Surprising behavior of Part[ ]
Compare:
17[[All]]
(* Integer[] *)
The evaluation of expr[[All]]
should result in h[p1, p2,...]
where h
is Head[expr]
and p1, p2,...
is a possibly empty list (not List
) of all the parts of expr
. An Integer
has no parts (because it is atomic), but its head is Integer
. Hence we get Integer
with an empty argument list.
Consider the following example:
We have a list of 3-tuples:
list = {{1,2,3}, {5,4,3}, {9,7,5}, {0,3,8}}
Take the first element of each sublist.
list[[All, 1]]
(* {1,5,9,0} *)
If the list had 4 elements, the result will have 4 elements too. In general, if the list has $n$ elements, the result should also have $n$ elements. But what if the list is empty, i.e. $n=0$? It would be reasonable to get a result with 0 elements, of course. But for that to work, Part
needs to be a bit flexible, after all, we can't take the 1st element of nothing ... or can we?
list = {}
list[[All, 1]]
(* {} *)
Well, it works. And it is extremely useful because I do not need to have extra code for these special cases.
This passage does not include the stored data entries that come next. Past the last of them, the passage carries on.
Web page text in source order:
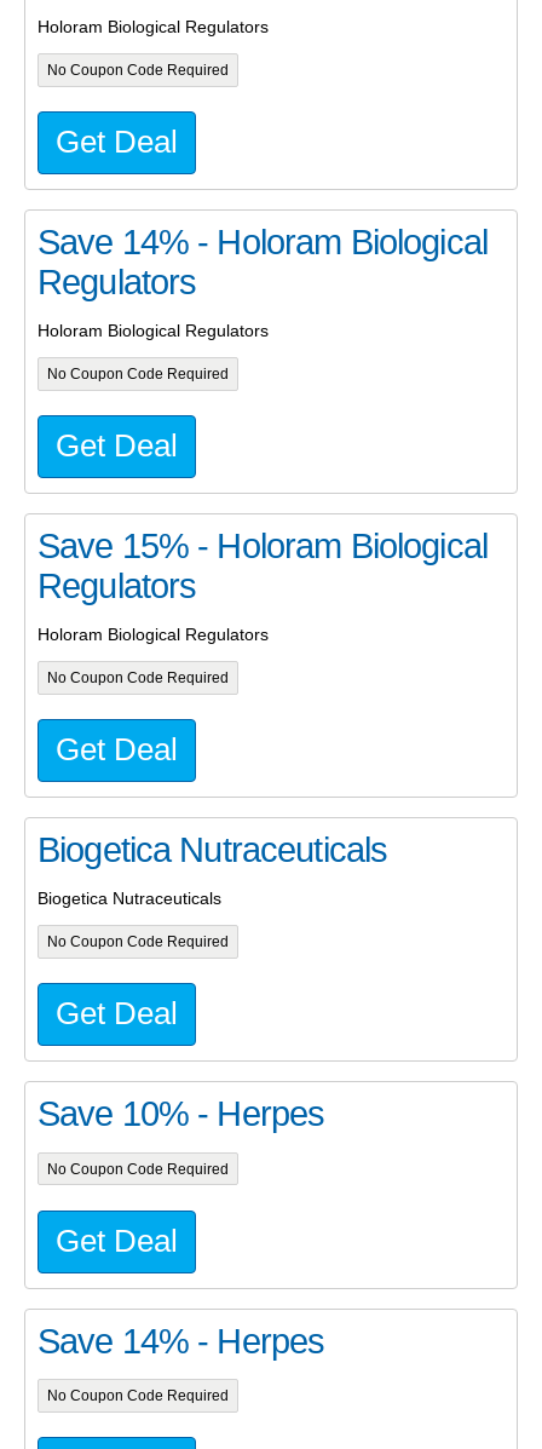
Holoram Biological Regulators
No Coupon Code Required
Get Deal
Save 14% - Holoram Biological
Regulators
Holoram Biological Regulators
No Coupon Code Required
Get Deal
Save 15% - Holoram Biological
Regulators
Holoram Biological Regulators
No Coupon Code Required
Get Deal
Biogetica Nutraceuticals
Biogetica Nutraceuticals
No Coupon Code Required
Get Deal
Save 10% - Herpes
No Coupon Code Required
Get Deal
Save 14% - Herpes
No Coupon Code Required
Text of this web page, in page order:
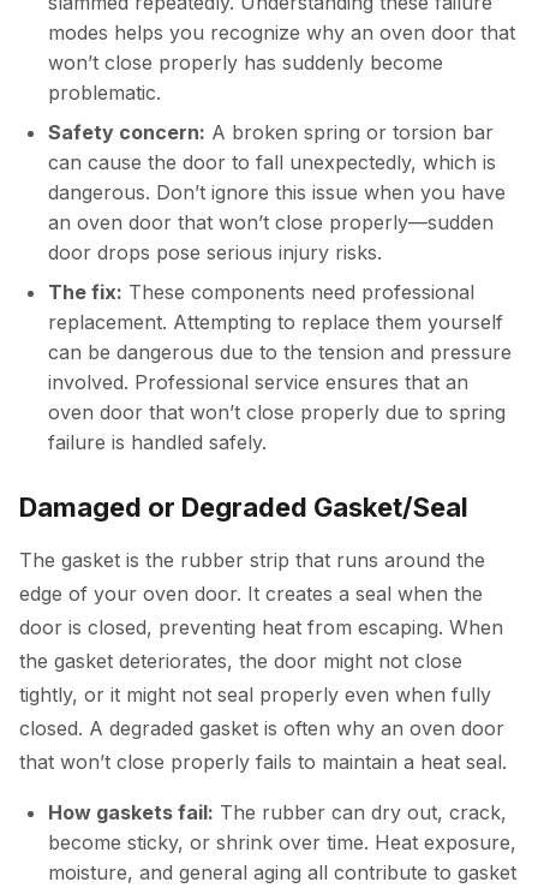
modes helps you recognize why an oven door that
won’t close properly has suddenly become
problematic.
Safety concern: A broken spring or torsion bar
can cause the door to fall unexpectedly, which is
dangerous. Don’t ignore this issue when you have
an oven door that won’t close properly—sudden
door drops pose serious injury risks.
The fix: These components need professional
replacement. Attempting to replace them yourself
can be dangerous due to the tension and pressure
involved. Professional service ensures that an
oven door that won’t close properly due to spring
failure is handled safely.
Damaged or Degraded Gasket/Seal
The gasket is the rubber strip that runs around the
edge of your oven door. It creates a seal when the
door is closed, preventing heat from escaping. When
the gasket deteriorates, the door might not close
tightly, or it might not seal properly even when fully
closed. A degraded gasket is often why an oven door
that won’t close properly fails to maintain a heat seal.
How gaskets fail: The rubber can dry out, crack,
become sticky, or shrink over time. Heat exposure,
moisture, and general aging all contribute to gasket
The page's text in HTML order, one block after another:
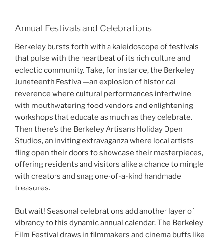
Annual Festivals and Celebrations
Berkeley bursts forth with a kaleidoscope of festivals
that pulse with the heartbeat of its rich culture and
eclectic community. Take, for instance, the Berkeley
Juneteenth Festival—an explosion of historical
reverence where cultural performances intertwine
with mouthwatering food vendors and enlightening
workshops that educate as much as they celebrate.
Then there’s the Berkeley Artisans Holiday Open
Studios, an inviting extravaganza where local artists
fling open their doors to showcase their masterpieces,
offering residents and visitors alike a chance to mingle
with creators and snag one-of-a-kind handmade
treasures.
But wait! Seasonal celebrations add another layer of
vibrancy to this dynamic annual calendar. The Berkeley
Film Festival draws in filmmakers and cinema buffs like
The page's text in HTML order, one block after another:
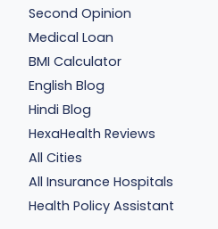
Second Opinion
Medical Loan
BMI Calculator
English Blog
Hindi Blog
HexaHealth Reviews
All Cities
All Insurance Hospitals
Health Policy Assistant
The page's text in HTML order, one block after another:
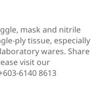
mask and nitrile
ply tissue, especially
wares. Share
visit our
6140 8613

This explains why it is okay to add more indexes to Part
than the number of levels that the expression has. This is why you can have 10 All
s in there. But you could also have list[[All, All, 1, 1]]
, not just list[[All, All, All, All]]
As for why 1[[All]]
is Integer[]
, Michael has already explained it. My answer is only for explaining why you can have many All
s in there.